4. Het instituut legt in de DNA-databank het sporenidentificatienummer, bedoeld in artikel 6, eerste lid, onder a, vast, alsmede
(…)
c. het bijbehorende DNA-profiel van onbekende verdachten,
d. het bijbehorende DNA-profiel van verdachten ter zake van misdrijven als omschreven in artikel 67, eerste lid, van de wet,
e. het bijbehorende DNA-profiel van gewezen verdachten,
f. het bijbehorende DNA-profiel van veroordeelden ter zake van misdrijven als omschreven in artikel 67, eerste lid, van de wet, dan wel
g. het bijbehorende DNA-profiel van personen die hun straf of maatregel volledig hebben ondergaan ter zake van misdrijven als omschreven in artikel 67, eerste lid, van de wet en die schriftelijk hebben toegestemd in het afnemen van celmateriaal ten behoeve van het bepalen en verwerken van hun DNA-profiel.

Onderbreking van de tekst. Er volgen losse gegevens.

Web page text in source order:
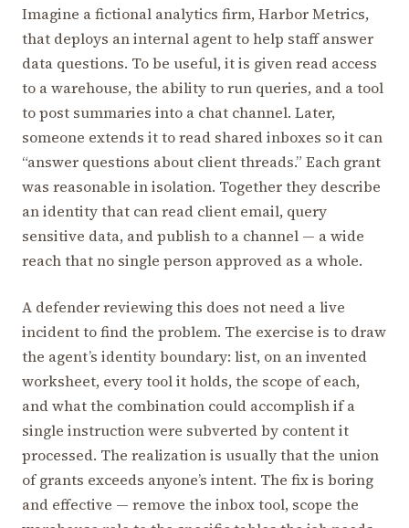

6. De directeur van het instituut kan de DNA-profielen die in de DNA-databank zijn vastgelegd, onderling vergelijken met het oog op het doel, bedoeld in het eerste lid. Indien de vergelijking een positief resultaat heeft, stelt hij de officier van justitie of de rechter-commissaris van dit resultaat in kennis.”